Галина Ивановна довольно быстро справилась с качкой, но роман писать передумала. Во всяком случае отложила это баловство. Теперь по несколько часов в день она обучалась у Мамуна и Вэня малайскому языку. Тонкие перегородки между каютами позволяли отчетливо слышать каждое слово.
— Мана? Где? Сиапа? Кто? Апа? Что? Ке мана? Куда? Дари мана? Откуда?

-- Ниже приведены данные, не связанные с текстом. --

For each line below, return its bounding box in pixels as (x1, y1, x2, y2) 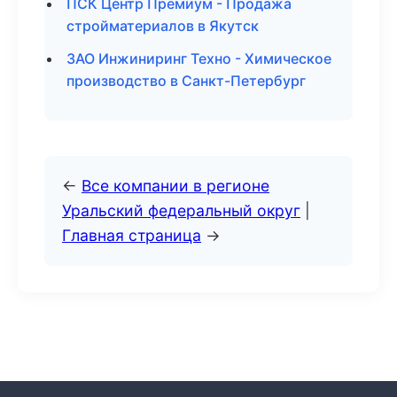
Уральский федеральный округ (62, 201, 300, 220)
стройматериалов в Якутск (66, 17, 259, 35)
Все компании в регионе (82, 176, 269, 195)
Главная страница (62, 226, 201, 245)
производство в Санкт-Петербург (66, 72, 306, 90)
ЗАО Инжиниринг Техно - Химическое (66, 50, 331, 67)

Если Митя только что сменялся с вахты, монотонное повторение чужих слов даже помогало ему засыпать. Но когда он обдумывал курс, пытался предугадать погоду и решить какие паруса оставить на ночь, малайские слова не давали сосредоточиться. Они впивались в мозг точно занозы, заполняли сознания, вытесняя нужные мысли, идеи. В таком случае Митя прекращал бесполезную борьбу и отправлялся с обходом по «Незеваю».
Ещё несколько часов в день Галина Ивановна отдавала фехтованию. Она и до плавания умела сносно обращаться с клинком, но теперь брала уроки у Раша, который многое повидал в жизни, был знаком и с бенгальской манерой фехтования, и с китайской, и с европейской. И клинков он перепробовал великое множество, а уж всяких трюков в его арсенале имелась уйма. Фехтовала креолка в любую погоду, даже если палуба кренилась, шхуну заливало дождем или брызгами волн. Её рубашка намокала и тело просвечивало сквозь ткань. Это даже умудренного опытом Раша заставляло пропускать выпад-другой, а уж не слишком дисциплинированная команда «Незевая» могла застыть соляными столбами и разинуть рты. Пока окрик шкипера не заставлял их заняться делом.